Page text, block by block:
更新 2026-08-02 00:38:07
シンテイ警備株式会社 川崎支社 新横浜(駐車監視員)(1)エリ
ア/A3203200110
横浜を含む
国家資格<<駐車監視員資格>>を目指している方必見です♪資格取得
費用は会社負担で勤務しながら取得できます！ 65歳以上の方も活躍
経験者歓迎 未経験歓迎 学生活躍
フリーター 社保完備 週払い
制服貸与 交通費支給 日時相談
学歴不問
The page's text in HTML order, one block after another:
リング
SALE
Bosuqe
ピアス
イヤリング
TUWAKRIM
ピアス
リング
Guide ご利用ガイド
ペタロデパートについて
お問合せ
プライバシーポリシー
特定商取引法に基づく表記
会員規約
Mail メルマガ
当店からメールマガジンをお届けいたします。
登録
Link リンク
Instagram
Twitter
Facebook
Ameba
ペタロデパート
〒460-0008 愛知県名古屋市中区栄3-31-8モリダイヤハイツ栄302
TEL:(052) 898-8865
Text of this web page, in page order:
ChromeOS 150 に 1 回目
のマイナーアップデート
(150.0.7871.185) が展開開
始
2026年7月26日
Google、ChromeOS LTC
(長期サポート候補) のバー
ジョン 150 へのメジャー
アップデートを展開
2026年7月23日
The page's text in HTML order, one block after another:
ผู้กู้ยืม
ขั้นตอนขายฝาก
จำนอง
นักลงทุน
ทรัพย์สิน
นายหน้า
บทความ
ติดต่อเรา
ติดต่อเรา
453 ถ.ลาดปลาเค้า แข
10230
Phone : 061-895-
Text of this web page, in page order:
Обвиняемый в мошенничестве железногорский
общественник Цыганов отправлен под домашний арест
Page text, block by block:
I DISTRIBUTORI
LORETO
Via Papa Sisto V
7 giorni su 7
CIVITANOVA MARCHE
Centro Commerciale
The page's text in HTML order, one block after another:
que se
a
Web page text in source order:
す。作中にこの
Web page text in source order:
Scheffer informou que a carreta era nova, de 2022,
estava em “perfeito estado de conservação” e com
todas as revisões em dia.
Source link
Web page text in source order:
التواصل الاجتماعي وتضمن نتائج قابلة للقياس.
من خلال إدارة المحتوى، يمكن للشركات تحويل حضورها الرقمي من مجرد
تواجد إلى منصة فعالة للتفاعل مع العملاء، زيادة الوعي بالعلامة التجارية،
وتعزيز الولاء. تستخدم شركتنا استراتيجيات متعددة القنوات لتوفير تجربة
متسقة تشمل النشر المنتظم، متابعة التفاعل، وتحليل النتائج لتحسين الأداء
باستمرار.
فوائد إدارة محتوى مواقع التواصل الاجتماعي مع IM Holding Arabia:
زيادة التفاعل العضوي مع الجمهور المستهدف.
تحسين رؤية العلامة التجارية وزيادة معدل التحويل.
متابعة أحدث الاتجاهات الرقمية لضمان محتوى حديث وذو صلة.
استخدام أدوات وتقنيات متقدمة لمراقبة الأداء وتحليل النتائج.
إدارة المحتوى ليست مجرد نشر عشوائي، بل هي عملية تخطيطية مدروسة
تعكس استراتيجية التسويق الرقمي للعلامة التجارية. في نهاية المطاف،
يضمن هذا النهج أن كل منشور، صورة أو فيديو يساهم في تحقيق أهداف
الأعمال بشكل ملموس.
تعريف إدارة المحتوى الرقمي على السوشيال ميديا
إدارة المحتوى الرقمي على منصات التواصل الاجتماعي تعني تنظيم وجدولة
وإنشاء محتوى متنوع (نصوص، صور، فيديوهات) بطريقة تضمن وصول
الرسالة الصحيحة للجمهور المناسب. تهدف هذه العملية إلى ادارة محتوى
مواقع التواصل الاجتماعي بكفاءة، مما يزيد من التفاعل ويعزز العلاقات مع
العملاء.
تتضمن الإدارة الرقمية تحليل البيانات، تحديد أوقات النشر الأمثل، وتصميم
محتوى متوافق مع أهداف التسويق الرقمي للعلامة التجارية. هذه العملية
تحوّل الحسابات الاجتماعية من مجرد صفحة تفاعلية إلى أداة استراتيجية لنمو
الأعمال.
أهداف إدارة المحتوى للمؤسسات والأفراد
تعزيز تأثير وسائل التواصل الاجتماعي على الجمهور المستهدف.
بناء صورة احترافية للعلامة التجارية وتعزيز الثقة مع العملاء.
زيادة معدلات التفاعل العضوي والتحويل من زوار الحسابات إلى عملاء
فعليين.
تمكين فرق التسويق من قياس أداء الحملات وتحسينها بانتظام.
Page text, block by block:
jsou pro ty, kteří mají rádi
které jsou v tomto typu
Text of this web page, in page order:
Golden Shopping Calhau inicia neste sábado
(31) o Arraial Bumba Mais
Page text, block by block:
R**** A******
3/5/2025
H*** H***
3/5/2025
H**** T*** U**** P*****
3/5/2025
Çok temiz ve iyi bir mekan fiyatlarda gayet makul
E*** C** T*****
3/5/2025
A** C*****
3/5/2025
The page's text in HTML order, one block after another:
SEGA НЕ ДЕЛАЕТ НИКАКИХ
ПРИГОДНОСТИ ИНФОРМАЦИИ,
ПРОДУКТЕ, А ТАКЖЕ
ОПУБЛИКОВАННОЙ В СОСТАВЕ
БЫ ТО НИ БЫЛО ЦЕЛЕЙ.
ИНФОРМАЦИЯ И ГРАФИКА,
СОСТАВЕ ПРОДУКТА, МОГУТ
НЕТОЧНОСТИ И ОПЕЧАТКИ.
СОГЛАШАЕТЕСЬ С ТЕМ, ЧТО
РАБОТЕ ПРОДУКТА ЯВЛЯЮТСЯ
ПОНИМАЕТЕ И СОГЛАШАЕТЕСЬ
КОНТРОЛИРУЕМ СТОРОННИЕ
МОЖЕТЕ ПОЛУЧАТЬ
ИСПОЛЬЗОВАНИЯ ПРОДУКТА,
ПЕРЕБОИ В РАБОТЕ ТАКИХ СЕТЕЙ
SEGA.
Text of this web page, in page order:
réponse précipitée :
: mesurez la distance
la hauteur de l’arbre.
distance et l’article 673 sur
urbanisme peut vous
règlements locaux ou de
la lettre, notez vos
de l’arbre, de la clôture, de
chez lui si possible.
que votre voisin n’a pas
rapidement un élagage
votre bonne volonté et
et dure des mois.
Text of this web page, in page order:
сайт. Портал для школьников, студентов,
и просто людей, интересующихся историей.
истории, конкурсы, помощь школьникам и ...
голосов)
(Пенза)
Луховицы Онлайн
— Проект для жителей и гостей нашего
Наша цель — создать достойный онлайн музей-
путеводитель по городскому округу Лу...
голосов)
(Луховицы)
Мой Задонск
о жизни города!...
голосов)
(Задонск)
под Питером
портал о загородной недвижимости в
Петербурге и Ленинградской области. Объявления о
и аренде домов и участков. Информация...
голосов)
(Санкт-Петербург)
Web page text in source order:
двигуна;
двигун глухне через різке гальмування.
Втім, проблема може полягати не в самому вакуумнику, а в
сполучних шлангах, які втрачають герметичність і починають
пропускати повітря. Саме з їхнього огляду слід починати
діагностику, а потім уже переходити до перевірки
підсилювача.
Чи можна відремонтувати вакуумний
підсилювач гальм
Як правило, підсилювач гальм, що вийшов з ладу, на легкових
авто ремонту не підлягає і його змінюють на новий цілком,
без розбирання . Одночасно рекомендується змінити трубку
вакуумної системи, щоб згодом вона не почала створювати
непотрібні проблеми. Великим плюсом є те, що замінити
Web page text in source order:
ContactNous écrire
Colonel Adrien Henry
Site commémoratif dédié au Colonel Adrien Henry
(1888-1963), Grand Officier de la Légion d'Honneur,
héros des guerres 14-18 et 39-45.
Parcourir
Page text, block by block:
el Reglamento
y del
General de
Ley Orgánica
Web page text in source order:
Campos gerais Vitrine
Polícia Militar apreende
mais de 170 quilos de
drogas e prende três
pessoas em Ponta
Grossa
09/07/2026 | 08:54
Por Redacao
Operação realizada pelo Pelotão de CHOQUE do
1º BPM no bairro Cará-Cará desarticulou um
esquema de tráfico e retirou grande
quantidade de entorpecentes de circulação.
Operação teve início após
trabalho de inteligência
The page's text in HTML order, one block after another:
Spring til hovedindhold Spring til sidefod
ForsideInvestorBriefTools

* [What to do] Above are the records; from them, give again exactly the lines from the one containing "من خلال إدارة" through the one containing "وإنشاء محتوى متنوع", both included.

* [Answer to this problem]
من خلال إدارة المحتوى، يمكن للشركات تحويل حضورها الرقمي من مجرد
تواجد إلى منصة فعالة للتفاعل مع العملاء، زيادة الوعي بالعلامة التجارية،
وتعزيز الولاء. تستخدم شركتنا استراتيجيات متعددة القنوات لتوفير تجربة
متسقة تشمل النشر المنتظم، متابعة التفاعل، وتحليل النتائج لتحسين الأداء
باستمرار.
فوائد إدارة محتوى مواقع التواصل الاجتماعي مع IM Holding Arabia:
زيادة التفاعل العضوي مع الجمهور المستهدف.
تحسين رؤية العلامة التجارية وزيادة معدل التحويل.
متابعة أحدث الاتجاهات الرقمية لضمان محتوى حديث وذو صلة.
استخدام أدوات وتقنيات متقدمة لمراقبة الأداء وتحليل النتائج.
إدارة المحتوى ليست مجرد نشر عشوائي، بل هي عملية تخطيطية مدروسة
تعكس استراتيجية التسويق الرقمي للعلامة التجارية. في نهاية المطاف،
يضمن هذا النهج أن كل منشور، صورة أو فيديو يساهم في تحقيق أهداف
الأعمال بشكل ملموس.
تعريف إدارة المحتوى الرقمي على السوشيال ميديا
إدارة المحتوى الرقمي على منصات التواصل الاجتماعي تعني تنظيم وجدولة
وإنشاء محتوى متنوع (نصوص، صور، فيديوهات) بطريقة تضمن وصول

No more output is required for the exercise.